What to do.
Extract each line of the records below that contains the word "with".

[Saved data entries]
***
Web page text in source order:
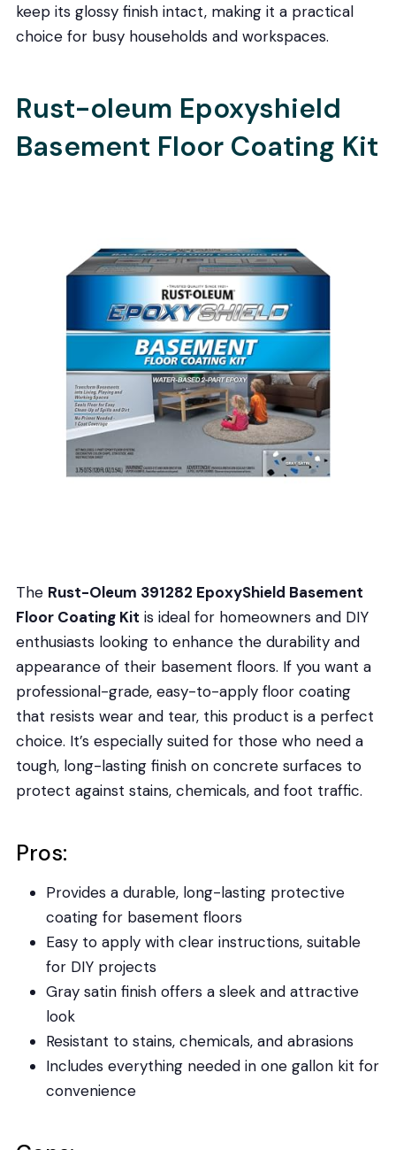
keep its glossy finish intact, making it a practical
choice for busy households and workspaces.
Rust-oleum Epoxyshield
Basement Floor Coating Kit
The Rust-Oleum 391282 EpoxyShield Basement
Floor Coating Kit is ideal for homeowners and DIY
enthusiasts looking to enhance the durability and
appearance of their basement floors. If you want a
professional-grade, easy-to-apply floor coating
that resists wear and tear, this product is a perfect
choice. It’s especially suited for those who need a
tough, long-lasting finish on concrete surfaces to
protect against stains, chemicals, and foot traffic.
Pros:
Provides a durable, long-lasting protective
coating for basement floors
Easy to apply with clear instructions, suitable
for DIY projects
Gray satin finish offers a sleek and attractive
look
Resistant to stains, chemicals, and abrasions
Includes everything needed in one gallon kit for
convenience
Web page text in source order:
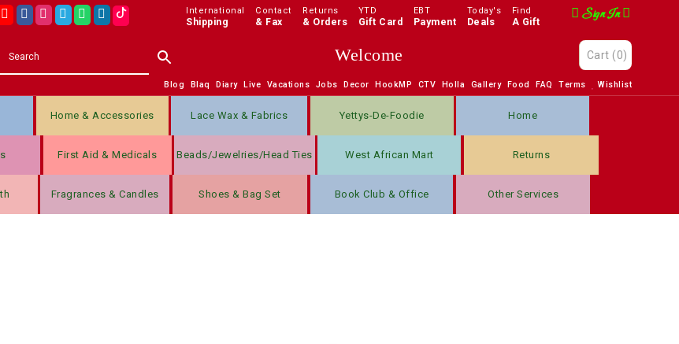
International
Shipping
Contact
& Fax
Returns
& Orders
YTD
Gift Card
EBT
Payment
Today's
Deals
Find
A Gift Sign In
Welcome Cart (0)
Blog Blaq Diary Live Vacations Jobs Decor HookMP CTV Holla Gallery Food FAQ Terms Wishlist
Home & Accessories Lace Wax & Fabrics Yettys-De-Foodie Home
First Aid & Medicals Beads/jewelries/Head Ties West African Mart Returns
Fragrances & Candles Shoes & Bag Set Book Club & Office Other Services
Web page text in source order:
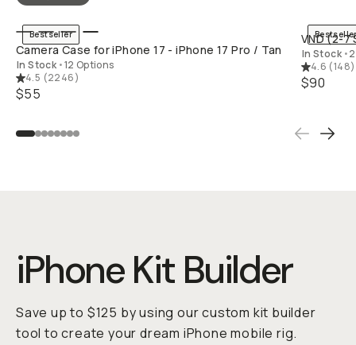
Bestseller
Camera Case for iPhone 17 - iPhone 17 Pro / Tan
In Stock •12 Options
4.5 (2246)
$55
VND (2-7
In Stock •
4.6 (148)
$90
iPhone Kit Builder
Save up to $125 by using our custom kit builder
tool to create your dream iPhone mobile rig.
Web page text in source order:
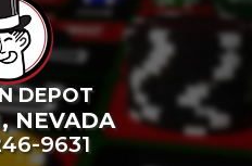
DEPOT
,NEVADA
9631
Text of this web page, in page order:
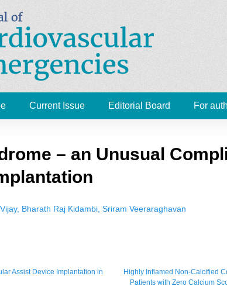
of
and Intensive-Care Medicine, Radiology
Current Issue Editorial Board For
– an Unusual
Bharath Raj Kidambi, Sriram Veeraraghavan
Assist Device Implantation in
Next
post:
Highly Inflamed Non-Calcified
Patients with Zero Calcium
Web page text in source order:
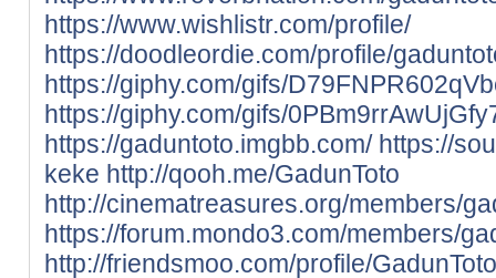
https://www.wishlistr.com/profile/
https://doodleordie.com/profile/
https://giphy.com/gifs/
https://giphy.com/gifs/
https://gaduntoto.imgbb.com/ https://
keke http://qooh.me/GadunToto
http://cinematreasures.org/members/
https://forum.mondo3.com/members/
http://friendsmoo.com/profile/GadunToto
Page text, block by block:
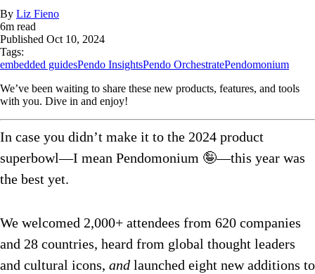
By Liz Fieno
6m read
Published Oct 10, 2024
Tags:
embedded guidesPendo InsightsPendo OrchestratePendomonium
We’ve been waiting to share these new products, features, and tools
with you. Dive in and enjoy!
In case you didn’t make it to the 2024 product
superbowl—I mean Pendomonium 🤪—this year was
the best yet.
We welcomed 2,000+ attendees from 620 companies
and 28 countries, heard from global thought leaders
and cultural icons, and launched eight new additions to
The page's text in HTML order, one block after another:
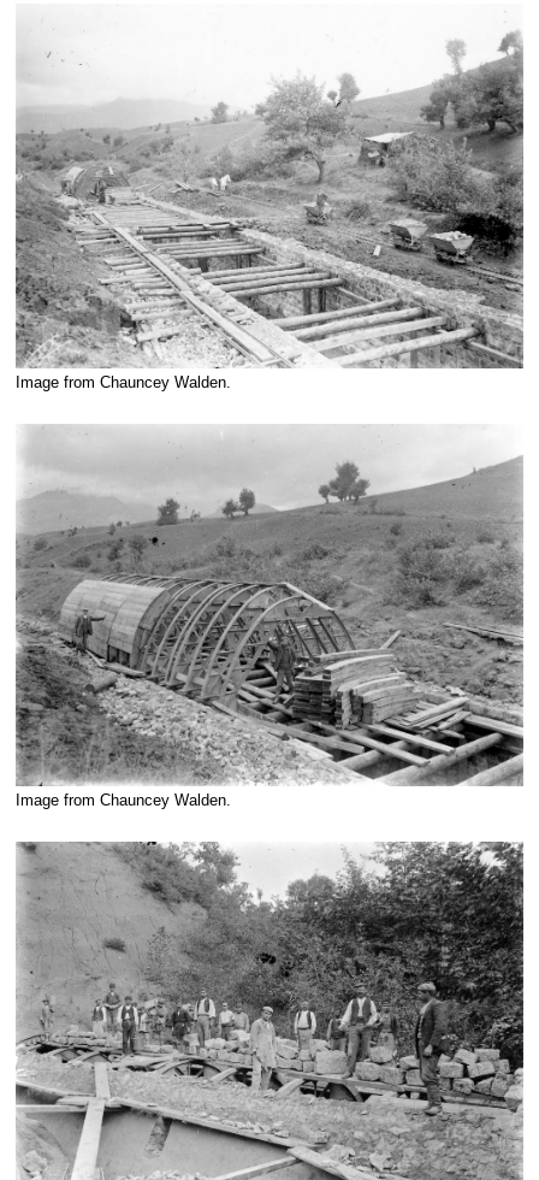
Image from Chauncey Walden.
Image from Chauncey Walden.
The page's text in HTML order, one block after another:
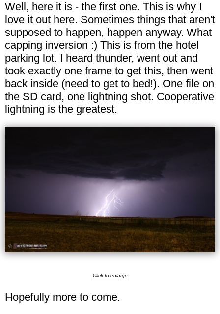
Well, here it is - the first one. This is why I
love it out here. Sometimes things that aren't
supposed to happen, happen anyway. What
capping inversion :) This is from the hotel
parking lot. I heard thunder, went out and
took exactly one frame to get this, then went
back inside (need to get to bed!). One file on
the SD card, one lightning shot. Cooperative
lightning is the greatest.
Click to enlarge
Hopefully more to come.
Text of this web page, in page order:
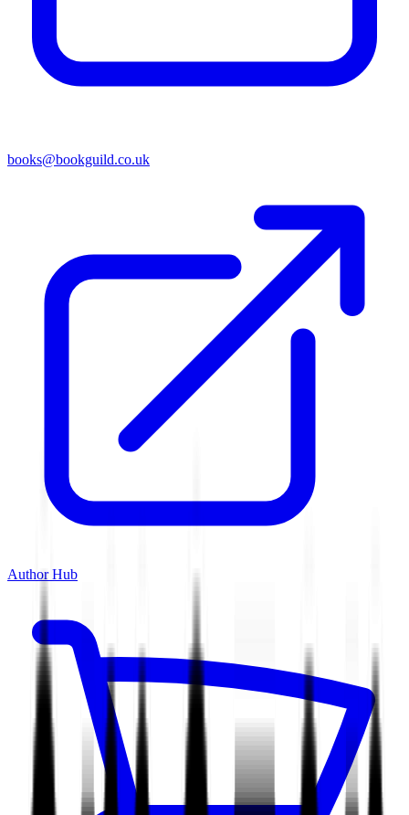
books@bookguild.co.uk
Author Hub
***
Exercise answer.
Easy to apply with clear instructions, suitable
Patients with Zero Calcium
with you. Dive in and enjoy!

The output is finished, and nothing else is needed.